Here these four points are discussed; in particular:
• Address the difference between an intensive and extensive quantity and explain why its important in the context of reliable temperature measurement
• Discuss how the zeroth law needs to be taken into account if reliable thermometry is to be performed
• Two common thermometer types will be described and how they operate; namely the thermocouple and the infra-red thermometer, and common sources of uncertainty, which are often neglected, highlighted
• How to attain reliable temperature measurement will be described through the path of periodic calibration attaining traceability to the internationally agreed temperature scale the ITS-90 by an ISO17025 accredited calibration laboratory
The talk will end with a short description of future possible approaches to realising temperature traceability in the measurement setting; especially through the mitigation of the crippling effect of emissivity in IR temperature measurement through its in-situ determination (by an adjunct technique); the mise-en-pratique for the definition of the kelvin and its role in supervising global temperature traceability and the rise of direct in-situ temperature traceability through the development of practical thermodynamic thermometry approaches and self-validating sensors.

Prof. Naoto Kakuta, Tokyo Metropolitan University (Japan)

Prof. Naoto Kakuta
Professor Naoto Kakuta is an Associate Professor at Department of Mechanical Systems Engineering, Tokyo Metropolitan University. He holds a PhD and a BSc in Environmental Engineering from Hokkaido University, Sapporo, Japan. He has severeal relevant publications on the fields of Heat and mass transfer, Near-infrared spectroscopy/imaging and have won several awards.

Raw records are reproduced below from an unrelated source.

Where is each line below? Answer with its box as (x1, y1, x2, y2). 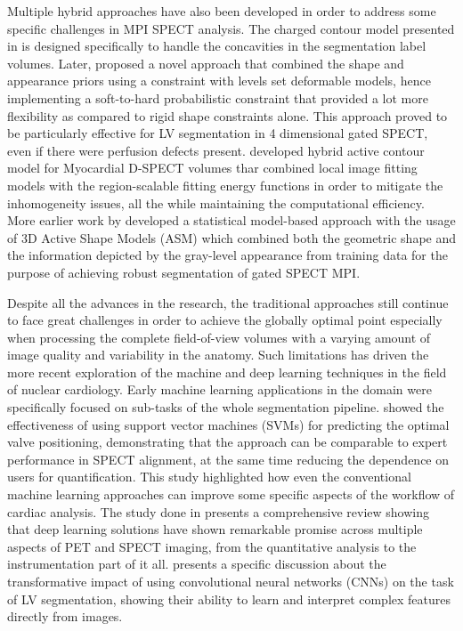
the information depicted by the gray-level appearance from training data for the (7, 246, 448, 264)
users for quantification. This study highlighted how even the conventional (7, 467, 411, 486)
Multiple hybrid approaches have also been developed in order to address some (7, 2, 436, 20)
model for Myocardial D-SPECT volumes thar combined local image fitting (7, 158, 418, 177)
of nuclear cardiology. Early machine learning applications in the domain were (7, 380, 432, 399)
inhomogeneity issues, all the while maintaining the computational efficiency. (7, 193, 425, 212)
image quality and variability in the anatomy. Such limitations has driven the (7, 345, 429, 364)
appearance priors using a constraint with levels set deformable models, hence (7, 71, 431, 90)
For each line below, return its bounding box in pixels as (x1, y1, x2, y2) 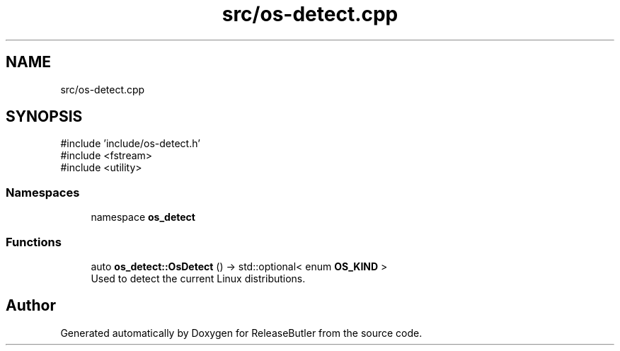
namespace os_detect (91, 211, 195, 224)
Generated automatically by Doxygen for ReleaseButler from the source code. (60, 326, 423, 339)
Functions (6, 234, 62, 249)
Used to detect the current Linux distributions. (91, 272, 306, 284)
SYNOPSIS (6, 108, 83, 126)
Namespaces (6, 185, 80, 200)
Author (6, 297, 56, 315)
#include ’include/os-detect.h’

Near-infrared imaging for heat and mass transfer studies on aqueous solutions

Wednesday 23rd September 2020, 09:00 (Lisbon time) - (Weblink at the conference platform after successeful login)

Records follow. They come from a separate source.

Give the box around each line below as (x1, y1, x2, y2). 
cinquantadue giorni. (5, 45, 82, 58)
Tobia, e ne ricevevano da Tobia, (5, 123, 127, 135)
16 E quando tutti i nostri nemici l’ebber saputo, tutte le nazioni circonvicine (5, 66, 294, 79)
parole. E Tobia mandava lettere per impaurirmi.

This keynote presents a near-infrared (NIR) imaging method that can be used for heat and mass transfer studies on aqueous solutions. This method is a simple and straightforward method in the transmission mode, based on the spectral characteristics of water absorption bands. Temperature and concentrations of solute molecules/ions can be measured simultaneously, enabling the quantitative investigation of local heat production, mixing processes, and chemical reactions. Imaging results on acid−base reactions in microfluidic channels and free convection from a small heat source are mainly introduced, and future directions are discussed.